Although heat wave conditions were expected at most places on Tuesday, extremely high temperatures are likely to continue for several more days.

“It’s a really dangerous event from a human health point of view,” said climate scientist Daniel Swain of the University of California, Los Angeles’ Institute for Environment and Sustainability.

Sacramento County officials were using the air-conditioned lobbies of some of their public buildings as cooling centers for people with nowhere else to go and offering free transportation for those who couldn’t. . According to county spokeswoman Janna Haynes, officials also gave some homeless people motel vouchers through a program they usually reserve for the winter.

“While many people can stay home, not many people have a home to live in,” Haynes said.

In state office buildings, thermostats were being set to 85 degrees (29 C) at 5 p.m. to save electricity.

Sacramento native Ariana Clark said she can’t remember how it was never to be so hot for so long.
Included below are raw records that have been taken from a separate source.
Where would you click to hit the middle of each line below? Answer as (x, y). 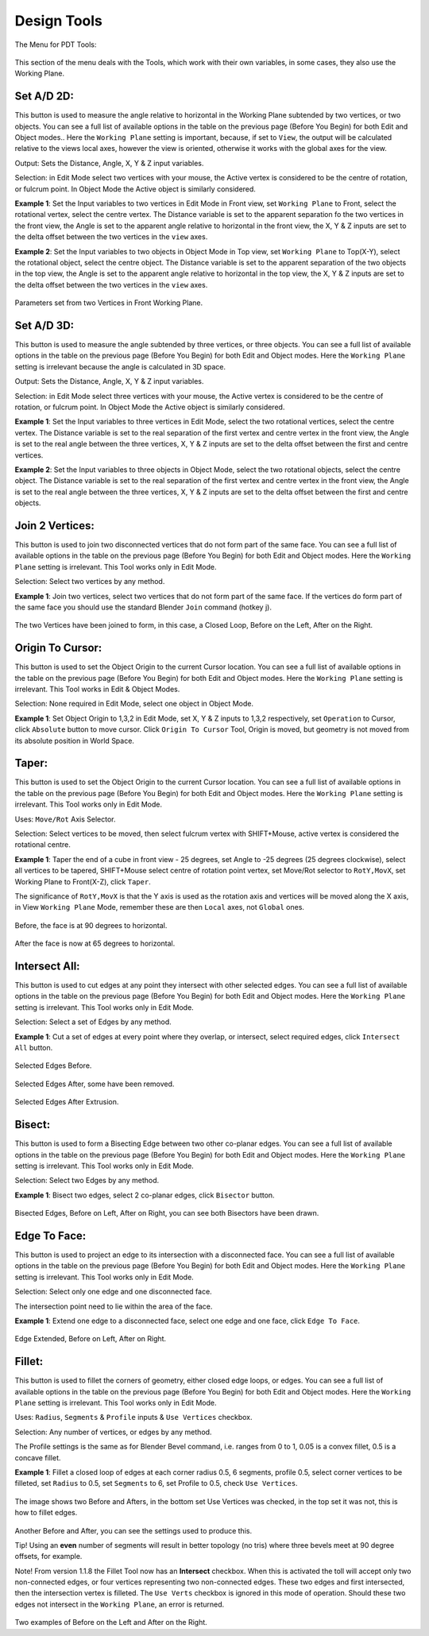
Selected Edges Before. (53, 1066)
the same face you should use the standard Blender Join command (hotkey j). (143, 607)
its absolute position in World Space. (75, 741)
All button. (34, 1048)
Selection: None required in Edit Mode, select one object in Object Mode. (134, 704)
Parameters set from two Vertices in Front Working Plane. (108, 303)
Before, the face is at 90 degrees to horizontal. (91, 925)
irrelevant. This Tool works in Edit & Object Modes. (97, 689)
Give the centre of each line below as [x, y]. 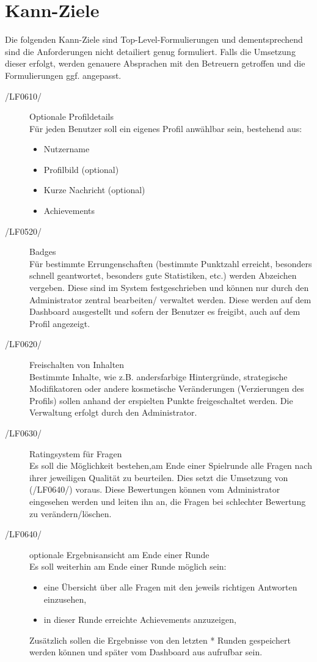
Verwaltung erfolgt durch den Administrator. [113, 412]
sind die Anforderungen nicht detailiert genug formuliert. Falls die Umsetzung [150, 51]
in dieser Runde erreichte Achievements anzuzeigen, [140, 620]
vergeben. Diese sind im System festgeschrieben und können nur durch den [169, 288]
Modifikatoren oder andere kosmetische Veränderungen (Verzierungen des [167, 388]
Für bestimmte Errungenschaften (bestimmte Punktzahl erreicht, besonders [171, 263]
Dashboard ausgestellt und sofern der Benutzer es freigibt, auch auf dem [165, 311]
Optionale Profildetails [72, 116]
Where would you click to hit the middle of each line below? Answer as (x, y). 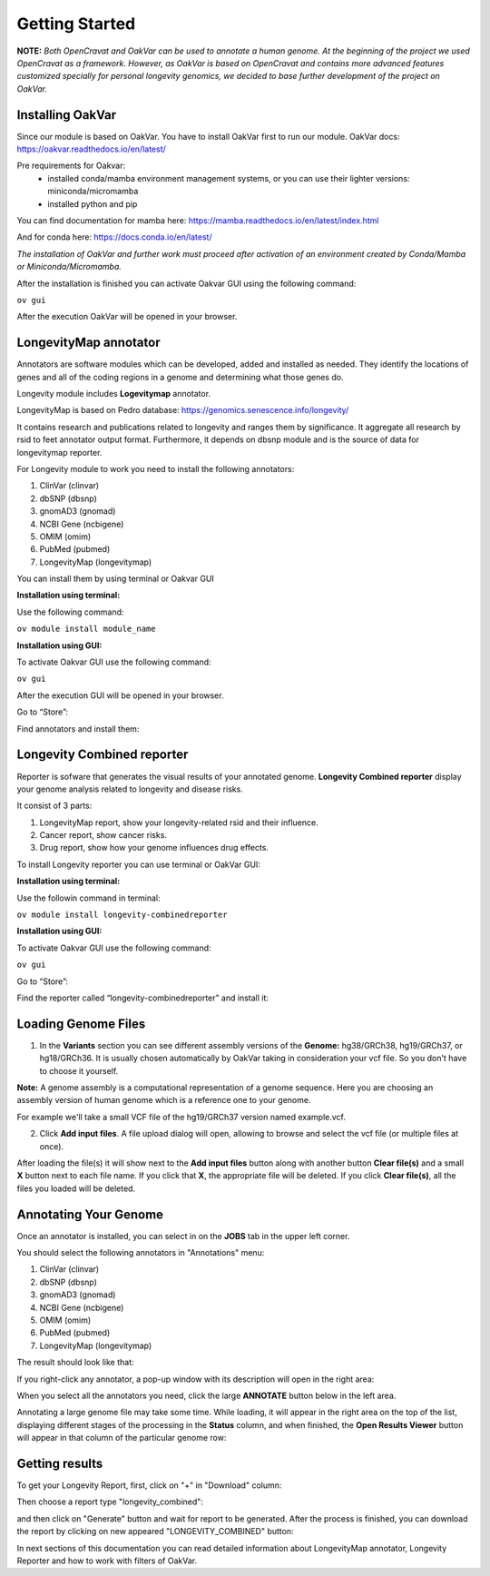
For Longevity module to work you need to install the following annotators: (156, 468)
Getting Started (76, 24)
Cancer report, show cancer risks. (103, 835)
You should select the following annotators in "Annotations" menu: (141, 1253)
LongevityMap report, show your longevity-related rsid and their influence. (179, 822)
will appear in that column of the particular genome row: (122, 1438)
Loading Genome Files (81, 1024)
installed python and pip (93, 203)

She said she turned off her air conditioner in the afternoon to save energy and kept her 9-month-old son Benito cool by filling a bucket to play outside.

“As long as he stays sober, that’s what matters,” Clarke said.

Juliana Hinch, who moved from San Diego to Sacramento 2 1/2 years ago, said she had never seen such heat before. She said some of the wetlands in her home have mostly dried up, so she leaves the water in her front yard “for other random animals,” including cats, squirrels, and coyotes.

Hinch said she once lived in Washington state, but moved away because of the very cold. Now, she said “it sounds like a good problem.”